From this Tambudzai gets a clue about promoting what is positive about her country, showcasing their culture that goes to ancient of days regarding golden sculptures and all. For instance, some historians believe the so called Chobona people Jan van Riebeeck mentions in 1657 diary about what he heard from Eva that the Khoe traded with for gold and cattle were actually from Zimbabwe than the Xhosas. Tambudzai finds her niche that gives her a final break at work. Eventually she's promoted to being in charge of this village tourism division. Complication develop again when she tries to bring the tourists to her own village where her mother is in the management of a powerful Women's Club. She has to pay bribes to the village management and war veterans, including her own sister, for the project to go ahead. Things fall apart on the first visit of foreign tourists and Tammbudzai is forced to tender her resignation. The book ends on a bleak note:

They do not know what it is to struggle with the prospect that the hyena is you, nor how this combat marshals in the task of finishing the brutish animal off, while ensuring you remain alive yourself. You squash an ant scuttling over the table and raise your finger to inspect its crushed black body, but your finger is clean.


This is a book of personal slow suffocation from deepening loneliness, lack of enterprise and the limiting and frustrating political obtuseness that makes individuals to be haplessness despairing because of dearth of national vision. It shows in lived lives the collapse of liberation movement and the failure of aspirations and ideals promulgated by Frantz Fanon as need for post colonial nations to “…turn over a new leaf…work out new concepts, and try to set afoot a new man.” The postcolonial African new man is failing to emerge, and in this period of darkening interregnum, where in the prophetic words of Antonio Gramsci, the old is refusing to die to allow the new to be born. Because of all of this the African individual in our era is either crucified, like Tambudzai, or scattered as an immigrant in the diaspora like her cousin.
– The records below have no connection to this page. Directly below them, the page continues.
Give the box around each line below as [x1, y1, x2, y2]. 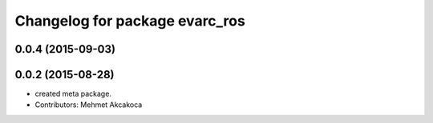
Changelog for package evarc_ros [14, 12, 246, 30]
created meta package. [34, 89, 112, 99]
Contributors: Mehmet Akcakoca [34, 100, 143, 109]
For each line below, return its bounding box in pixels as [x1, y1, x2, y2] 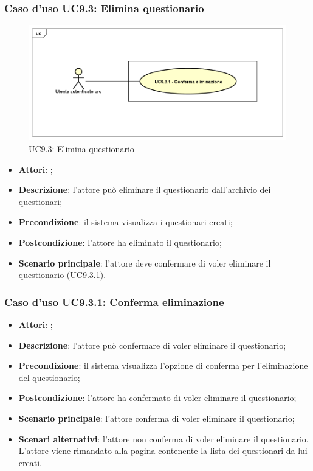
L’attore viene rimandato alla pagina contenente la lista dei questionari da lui [18, 444, 308, 457]
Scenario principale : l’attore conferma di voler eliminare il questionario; [18, 411, 295, 424]
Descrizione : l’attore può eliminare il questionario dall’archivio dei [18, 183, 271, 196]
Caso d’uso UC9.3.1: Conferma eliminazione [4, 294, 224, 309]
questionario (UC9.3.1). [18, 268, 106, 281]
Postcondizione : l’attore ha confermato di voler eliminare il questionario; [18, 391, 297, 404]
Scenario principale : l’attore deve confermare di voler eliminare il [18, 256, 271, 269]
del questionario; [18, 371, 80, 383]
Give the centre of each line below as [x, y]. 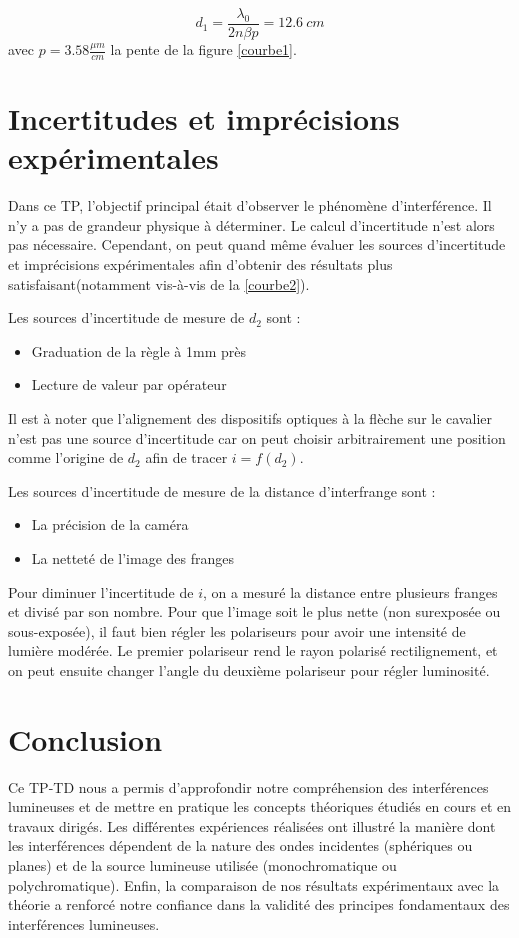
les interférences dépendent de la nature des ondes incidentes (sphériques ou [240, 845]
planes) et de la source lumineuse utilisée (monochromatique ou [202, 864]
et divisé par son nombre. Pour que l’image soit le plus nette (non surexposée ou [254, 611]
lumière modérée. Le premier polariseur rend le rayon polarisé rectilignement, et [253, 650]
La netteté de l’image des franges [132, 557]
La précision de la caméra [110, 524]
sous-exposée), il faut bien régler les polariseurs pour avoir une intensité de [237, 630]
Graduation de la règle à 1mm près [138, 350]
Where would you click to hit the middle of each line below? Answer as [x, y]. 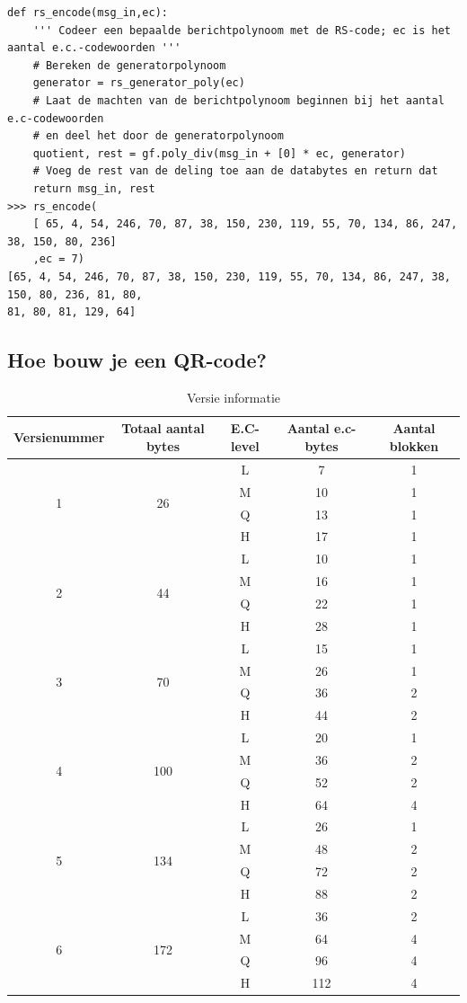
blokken [414, 446]
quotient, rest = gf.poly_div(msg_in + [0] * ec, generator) [219, 153]
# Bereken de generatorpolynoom [129, 65]
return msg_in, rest [94, 188]
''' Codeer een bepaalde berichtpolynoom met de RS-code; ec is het [242, 30]
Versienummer [59, 437]
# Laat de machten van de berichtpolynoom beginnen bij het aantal [238, 100]
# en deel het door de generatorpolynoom [158, 136]

African goverments shoulder the greater blame for this inability to bring to flower the gains of our freedom.

Our national independences were not just about the transfer of political power, an exchange of the elites where, in Orwellian language, the pigs grow human faces. But almost everywhere in Africa, including Zimbabwe and South Africa, this has become the case. Zimbabwe, because it got its independence first, is just ahead of South Africa in this state of decay. Our national liberation movements have failed to inspire and facilitate a new culture of socioeconomic development. To maintain, develop and fairly redistribute the state of the existing infrastructures from cruel colonial rule that excluded the majority black. They've failed in nurturing homegrown intelligentsias for the organization of new social data that is required for Africa to competently prosper in the 21st century despite the empty rhetoric of Fourth Revolutions and all. The replacement of the ballot system with state violence is the only end for failing governments as Dangarembga herself is finding out from personal experience of being arrested for peaceful demonstrations against state corruption.

Governments alone, of course, cannot resolve the dilemmas of our postcolonial quandaries. But the least they can do is to promulgate and facilitate means for personal and private company economic transformation. But ours are fast becoming mimic men of the colonial system they supposed to have liberated us from. They are maintaining apartheid social and economic exclusion of the majority black, the apartheid geography of settlement in our major cities and its caste system of regarding white as champion of development Dangarembga depicts so well when the real break at employment Tammbudzai gets by having to humiliatingly submit to her former white classmate for employment. This mournable body in the state of our personal and public affairs is what is stunting and regressing Africa.